看见湖面远方的小船,懊丧地以为扑了个空,发觉树林里有女人奔跑的身影,也不过是不肯空手而归,想好歹捞点什么,没想到竟捞到最大的一条鱼。
看来,神佛还是眷顾着他们的!
巴尔斯正得意非常,听见楚言又提起让他们不堪的旧事,怒从心头起,恶狠狠地挥出一鞭打在她面前的地上:“该死的女人!
闭上你的嘴。
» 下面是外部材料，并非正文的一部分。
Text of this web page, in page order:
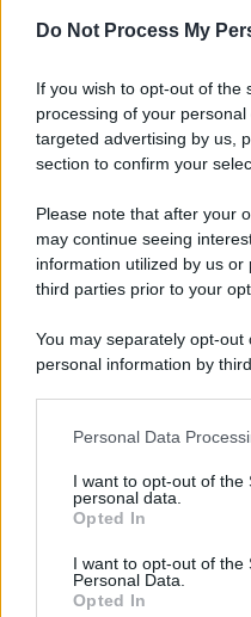
Do Not Process My
If you wish to opt-out of the
processing of your
targeted advertising by us,
section to confirm your
Please note that after your
may continue seeing
information utilized by us
third parties prior to your
You may separately opt-
personal information by
This information may also
disclose it to other third
Please note that this
services and may gather
not limited to your visit or
grant or deny consent to
Personal Data
I want to opt-out of the
personal data.
Opted In
I want to opt-out of the
Personal Data.
Opted In
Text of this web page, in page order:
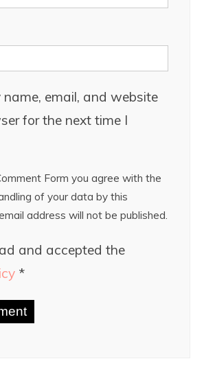
name, email, and website
for the next time I
Form you agree with the
of your data by this
address will not be published.
and accepted the
*
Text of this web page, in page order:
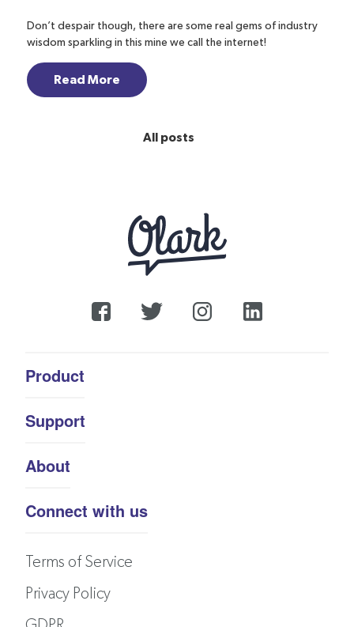
Don’t despair though, there are some real gems of industry
wisdom sparkling in this mine we call the internet!
Read More
All posts
Product
Support
About
Connect with us
Terms of Service
Privacy Policy
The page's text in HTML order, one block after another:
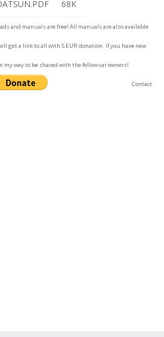
68K
and manuals are free! All manuals are also available
get a link to all with 5 EUR donation. If you have new
my way to be shared with the fellow car owners!
Contact
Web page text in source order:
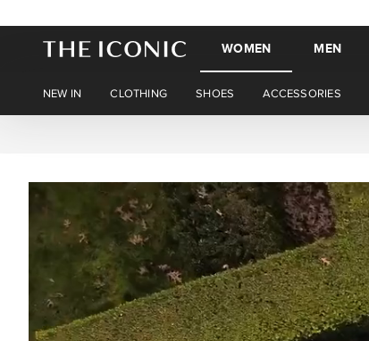
WOMEN MEN
NEW IN CLOTHING SHOES ACCESSORIES
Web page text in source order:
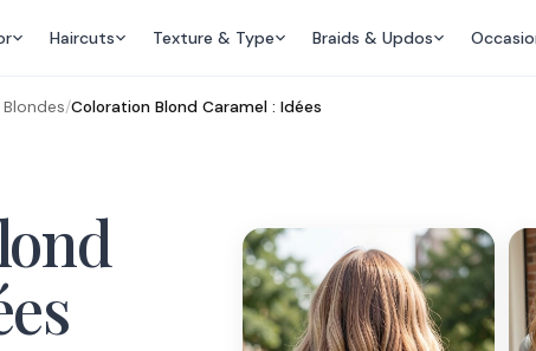
Haircuts Texture & Type Braids & Updos
/Coloration Blond Caramel : Idées

”
楚言冷冷一笑:“巴尔斯,阿拉布,作为亲戚,我有必要警告你们——我的医药费很贵的,你们两加起来,论斤卖了,也赔不起!
索多尔扎布会替你们赔吗?”
巴尔斯气得七窍生烟,高高举起了鞭子:“臭女人,别以为我怕了你!”
阿拉布制止住双胞胎弟弟:“别理她,先把她抓回去。
有她在手,那帮人就老实了。”
他得好好想想,怎么才能最好地利用这个女俘虏。
她绝对不能活着落到他们手里!
不管是为了丈夫,为了儿子,还是为她自己!
楚言仰起头,轻蔑地从眼睛下方看着他们:“阿拉布,你和那个蠢蛋还真是一胎生出来的!
他没有脑子。
你的脑子也不比老鼠大。
阿曼是在老鼠窝里生出你们来的吗?是不是误把老鼠当作了自己的儿子?当作了绰罗斯家的骨肉?怪不得绰罗斯家族其他人都希望你们不存在!
索多尔扎布当你们是癞皮狗捡回去,给你们两口吃的,放你们出来咬人。
可她错了!
你们比狗还不如!
只配藏在土里,缩头缩脑,偷偷摸摸。
除了偶然东偷一下,西咬一口,什么也不会!
“你们为什么总在一起?不敢分开?是因为再没人肯与你们为伍?是为了互相壮胆?哦,我忘了!
老鼠不但没脑子,也没胆子!
我劝你们还是趁早躲回你们的老鼠窝去,免得落得个尸骨无存。
策妄阿拉布坦看在索诺木阿拉布坦的份上,留着你们的性命。
阿格策望日朗怕你们的血脏了他的靴子,懒得杀你们。
在阿格斯冷和哈尔济朗眼里,你们就是两只老鼠,唯一的价值就是拿来喂猫——”
含讽带刺的冷言冷语,他们不是没听过,可几曾被人这么恶毒地攻击过?这女人怎么能这么轻视他们?怎么能说出这么毒辣的话?句句直指他们的痛处!
阿拉布又惊又怒,一时竟呆住了。
巴尔斯恶向胆边生,绕开阿拉布,抽刀在手,打马冲过来。
雪亮的刀锋高高扬起。
楚言避过脸,准备承受致命的一击。
这样结束,也很好!
背上狠狠一撞,一阵剧痛,血色在眼前晕开。
楚言坠进深沉的黑暗。
水灵安静地在树窝里躲了一会儿,听见不远处掠过的马蹄声,箭划破空气的声音,突然不安起来,钻出来,弓着身,悄悄向楚言声音传来的方向找过来,瞥见刀影,惊得跳起,不顾一切地冲出来,扑在楚言身上。